No se oye nada desde la casa de Santa Engracia. No hay ruido, mira por la ventana y trata de ver los movimientos de las calles. Tiene que salir a averiguar, tiene que saber qué hacer. Su amiga Mercedes ha llegado casi de noche y le ha dicho que Pepe Suárez está desaparecido. En realidad ha venido para decirle que se va, que sale para Valencia o Alicante y que se vaya con ella. «Ven conmigo, Manoli. Esto va a ser una ratonera. Ven conmigo. Dicen que están llegando barcos ingleses y franceses y que podremos salir. Y luego ya veremos. Vámonos, yo me voy de madrugada, tenemos un furgón grande que nos espera en el Puente de Vallecas. Los muchachos están todos yendo para allá. Hay que salir, niña. Vente conmigo».
—Es demasiado tarde, Mercedes. Ya están aquí, están entrando, ya están en el Clínico, mañana estará esto plagado con la guardia mora. Hay que pensar en resistir aquí. Nos cogerán como a tontas en la carretera de Valencia, antes de que lleguemos a Arganda. Yo me quedo, aquí está mi gente. No sé…

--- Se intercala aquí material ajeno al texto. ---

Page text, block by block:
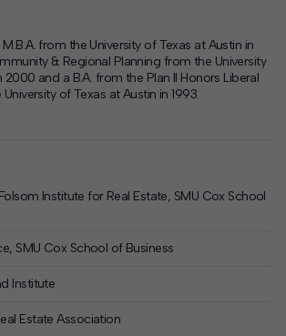
from the University of Texas at Austin in
& Regional Planning from the University
2000 and a B.A. from the Plan II Honors Liberal
of Texas at Austin in 1993.
Institute for Real Estate, SMU Cox School
SMU Cox School of Business
Institute
Estate Association
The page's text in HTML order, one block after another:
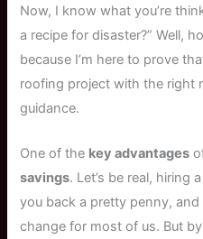
Now, I know what you’re
a recipe for disaster?” Well,
because I’m here to prove
roofing project with the right
guidance.
One of the key advantages
savings. Let’s be real, hiring
you back a pretty penny,
change for most of us. But
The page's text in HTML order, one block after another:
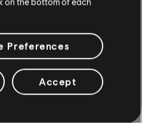
perfect for parts of
to add a more
tonality. It is higher
or barre chord
Preferences
Accept
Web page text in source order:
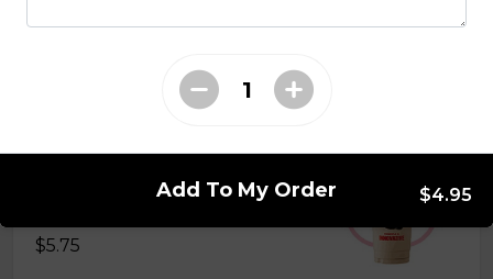
flavor. *Contains gluten, dairy*
Espresso, sugar, & milk powder.
$5.75
Add To My Order $4.95
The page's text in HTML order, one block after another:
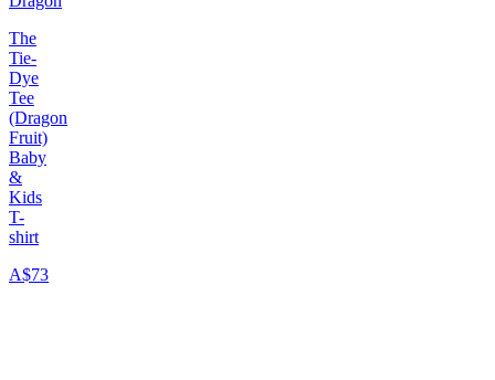
The
Tie-
Dye
Tee
(Dragon
Fruit)
Baby
&
Kids
T-
shirt
A$73
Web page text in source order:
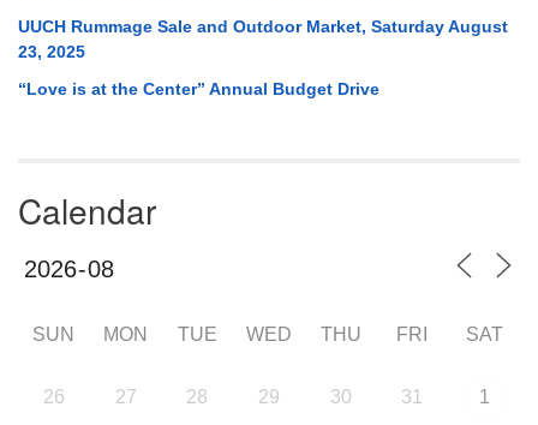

Sentada en la cama, piensa en si se arrepentirá o no. No sabe aún que se pasará la vida pensando esto. Optando y dudando. Optar será el futuro, hasta el final. Será su gran herencia, su principal patrimonio, su bagaje fundamental. Pero aún no lo sabe, le faltan unas semanas para cumplir diecinueve años, y cuando repasa los últimos días le parece que algo se ha metido en su vida como una turbina, dándole energía al mecanismo, una energía incontrolable, una fuerza que la arrastra, que no controla. Como durante toda la guerra, pero la guerra se ha acabado. Se ha acabado y la ha perdido. ¿Se ha acabado?

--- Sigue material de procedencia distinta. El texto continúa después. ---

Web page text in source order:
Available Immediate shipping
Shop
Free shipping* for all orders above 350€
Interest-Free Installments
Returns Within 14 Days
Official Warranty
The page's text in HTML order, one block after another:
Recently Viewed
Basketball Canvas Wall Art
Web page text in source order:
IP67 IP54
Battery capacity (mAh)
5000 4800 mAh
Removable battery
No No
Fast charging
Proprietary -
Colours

Es sábado. Primero de abril de 1939. La ciudad está tomada, llena de banderas monárquicas y de gente en las calles que parecen celebrar. Lo observa desde la ventana de la cocina de la casa de su prima Angelines. Cree que allí escondida va a poder pasar de largo. Arrebujada en la silla, destemplada aunque no hace frío, mira por el único espacio del piso interior que asoma a la calle, por encima del cine de verano de Luchana. Mira gente lejos, y escucha en su cabeza los distintos consejos, cada sugerencia, cada mirada muda. «Quédate aquí, nadie va a venir a buscarte aquí, irían a tu casa». «Vete de aquí, vete hacia algún pueblo, cerca de Madrid y te iremos diciendo cómo trascurre todo. No paran de coger gente desde el día 28 cuando entraron, y todo el mundo dice que los matan, que los pasean, que los desaparecen». «¿Por qué no te vas al norte, al pueblo, a Carranza? Allí podrías estar segura». «Si todos se van, ¿cómo vamos a resistir? No podemos conformarnos».